12 de agosto de 2007

Con gozo y alegría, en nombre de nuestra Iglesia Particular que peregrina en el Sur de Sinaloa, en Mazatlán, nos encontramos hoy en esta emblemática y entrañable casa solariega de María, y nos sentimos confortados e iluminados por Ella, pues como dice el Documento de Aparecida: "con ella, providencialmente unida a la plenitud de los tiempos llega a cumplimiento la esperanza de los pobres y el deseo de salvación, concibiendo, educando y acompañando a su hijo hasta su sacrificio definitivo.
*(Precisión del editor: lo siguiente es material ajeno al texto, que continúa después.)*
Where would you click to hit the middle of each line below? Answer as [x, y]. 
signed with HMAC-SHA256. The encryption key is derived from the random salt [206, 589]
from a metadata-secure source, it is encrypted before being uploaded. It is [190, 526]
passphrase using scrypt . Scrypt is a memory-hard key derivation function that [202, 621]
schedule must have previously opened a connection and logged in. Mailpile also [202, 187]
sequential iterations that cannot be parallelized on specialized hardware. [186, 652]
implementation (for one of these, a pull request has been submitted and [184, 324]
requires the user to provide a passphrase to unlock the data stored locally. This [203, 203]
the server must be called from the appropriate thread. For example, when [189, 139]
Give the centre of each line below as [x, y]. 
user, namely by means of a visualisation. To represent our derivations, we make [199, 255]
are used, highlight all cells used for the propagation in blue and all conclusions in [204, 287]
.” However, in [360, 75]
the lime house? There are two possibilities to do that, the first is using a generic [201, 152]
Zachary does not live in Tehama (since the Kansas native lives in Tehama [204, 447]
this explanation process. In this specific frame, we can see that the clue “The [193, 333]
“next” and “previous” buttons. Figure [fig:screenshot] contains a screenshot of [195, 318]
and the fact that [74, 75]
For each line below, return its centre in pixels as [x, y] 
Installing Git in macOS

Desde la cruz Jesucristo confió a sus discípulos, representados por Juan, el don de la maternidad de María, que brota directamente de la hora pascual de Cristo: "y desde aquel momento el discípulo la recibió como suya" (Jn. 19, 27). Perseverando junto a los Apóstoles a la espera del Espíritu, cooperó con el nacimiento de la Iglesia misionera, imprimiéndole un sello mariano que la identifica honradamente, como Madre de tantos, fortalece los vínculos fraternos entre todos, alienta a la reconciliación y el perdón, y ayuda a que los discípulos de Jesucristo se experimenten una familia, la familia de Dios".

Desde lo más profundo de nuestro ser le agradecemos a nuestro Padre Dios el don de María, Madre Tierna y Cariñosa, Discípula perfecta de Jesucristo, Inspiración sugerente del Evangelio, Consoladora de nuestras penas e intercesora de nuestras necesidades.
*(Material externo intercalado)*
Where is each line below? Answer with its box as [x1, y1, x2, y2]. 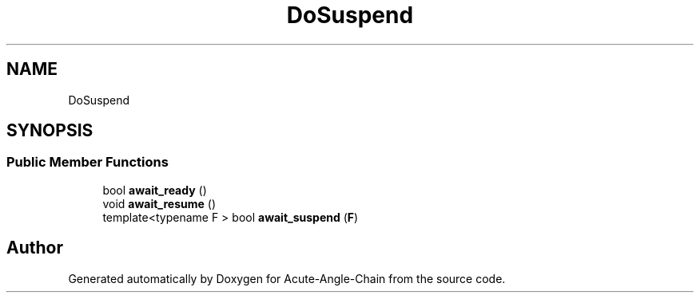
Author [6, 238, 63, 258]
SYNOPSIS [6, 120, 93, 141]
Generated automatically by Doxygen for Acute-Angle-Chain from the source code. [68, 271, 506, 285]
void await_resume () [102, 196, 216, 210]
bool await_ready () [102, 183, 207, 197]
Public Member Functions [6, 154, 169, 171]
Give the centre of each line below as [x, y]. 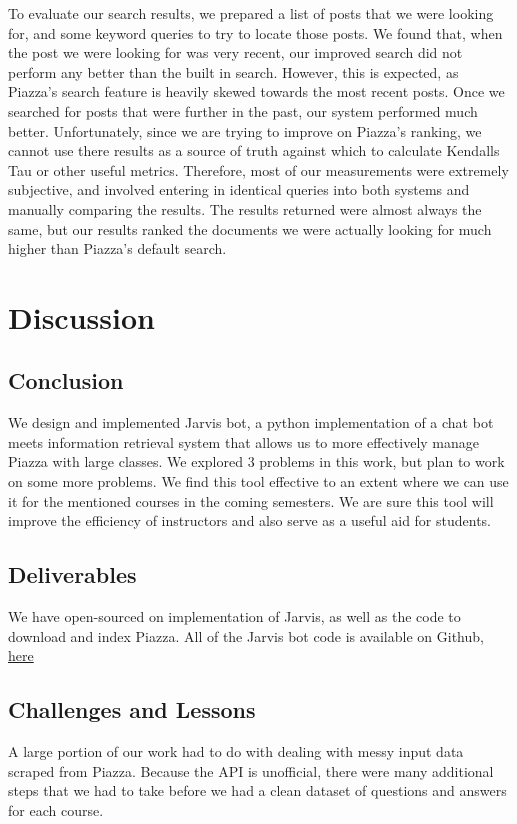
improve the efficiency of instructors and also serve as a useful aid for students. [249, 520]
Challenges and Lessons [132, 709]
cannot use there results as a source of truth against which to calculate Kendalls [254, 150]
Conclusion [66, 380]
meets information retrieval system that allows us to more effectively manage [244, 441]
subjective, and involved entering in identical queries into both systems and [239, 189]
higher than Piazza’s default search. [117, 248]
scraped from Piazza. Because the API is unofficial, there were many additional [251, 770]
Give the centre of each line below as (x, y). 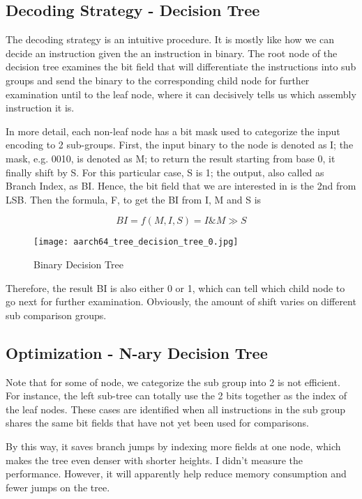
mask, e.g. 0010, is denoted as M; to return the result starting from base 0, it (171, 158)
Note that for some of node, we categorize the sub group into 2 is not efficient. (173, 382)
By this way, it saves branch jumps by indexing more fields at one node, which (173, 446)
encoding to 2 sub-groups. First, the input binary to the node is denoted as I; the (180, 145)
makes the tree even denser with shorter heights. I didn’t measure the (154, 460)
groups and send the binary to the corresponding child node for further (158, 80)
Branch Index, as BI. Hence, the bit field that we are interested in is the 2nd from (181, 186)
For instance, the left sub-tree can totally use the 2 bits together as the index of (176, 396)
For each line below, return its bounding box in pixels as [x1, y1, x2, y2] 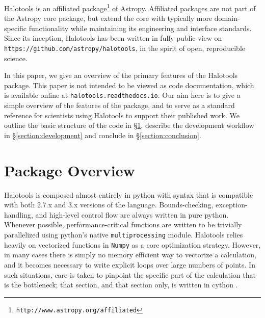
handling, [4, 209, 33, 220]
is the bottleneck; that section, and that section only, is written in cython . [4, 279, 238, 290]
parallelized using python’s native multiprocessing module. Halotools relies [4, 229, 243, 240]
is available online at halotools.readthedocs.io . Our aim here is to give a [4, 90, 241, 100]
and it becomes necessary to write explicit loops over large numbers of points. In [4, 259, 255, 270]
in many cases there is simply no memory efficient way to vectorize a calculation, [4, 249, 256, 260]
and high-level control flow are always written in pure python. [35, 209, 229, 220]
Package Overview [4, 160, 135, 180]

Santa María de Guadalupe, nos exhorta a ser como ella, una auténtica creyente, mujer de profunda fe, que como Abraham fue obediente a la Palabra y la voluntad de Dios, tener fe no es sólo nombramos cristianos católicos, sino vivir la vida en el plan de Dios, esforzándonos por ser veraces, justos, responsables, trabajadores, respetuosos de la dignidad humana de los demás y preocupados por ser generosos y caritativos. Tener fe es ser comprometidos, tener fe es dar nuestro personal aporte para construir familias unidas, centros de trabajo eficientes y una sociedad armónica. La fe no es sólo sentimiento es donación y entrega.

Nuestra Señora en su vida terrena se condujo con una decidida fe, llena de buenas obras "unas bolsas que no se destruyen y acumuló en el cielo una riqueza que no se acaba, allá donde no llega el ladrón, ni carcome la polilla", porque Dios era su tesoro supremo.

Que nosotros también inspirándonos en ella que no pongamos nuestro corazón e interés en los bienes transitorios y el dinero, bienes inconsistentes y vulnerables, sino que nuestra principal preocupación sea cultivar una gran comunión e intimidad con Dios Padre, Hijo y Espíritu Santo. Dios es nuestro origen y debe ser nuestro término, y nuestra existencia será acertada si Él es la primacía de nuestro amor, nuestro tesoro.

Si Dios tiene este primer lugar, la relación con Él necesariamente nos impulsará a vivir la caridad y la fraternidad con nuestros semejantes y seremos como María que ama a Dios sobre todas las cosas y ama y sirve universalmente a todos los hombres y mujeres.
Ella toda su vida creció en profundizar su intimidad con Dios, fue siempre dócil a las invitaciones del Señor, siempre se condujo ante la voluntad divina con el "Hágase en mi según tu palabra" y fue hasta el último de sus días terrenos una persona fraterna, servicial, y acompañó con solicitud la Iglesia naciente, fue hija exquisita del Padre y hermana de todos los semejantes. Que también nosotros seamos esmerados hijos de Dios y hermanos entre nosotros

Queridos hermanos y hermanas, que cumplamos nuestra misión en este mundo, que hagamos una buena administración, y que estemos siempre atentos, listos, con la túnica puesta y las lámparas encendidas, cuidando no cansamos, no desfallecer en nuestro seguimiento de Cristo, evitando caer en el mal y el pecado. No exponernos, sino suplicar al Señor que perseveremos en el bien y nos esforcemos por ello, y si por desgracia caemos levantamos con la ayuda misericordiosa de Dios y proseguir con ánimo tras las huellas de Cristo que es el Camino, la Verdad y la Vida. Así cumpliremos nuestro llamado, gozaremos el bien, ofreceremos a los demás lo que somos y tenemos, nos realizaremos y nos disponemos al encuentro definitivo con el Padre.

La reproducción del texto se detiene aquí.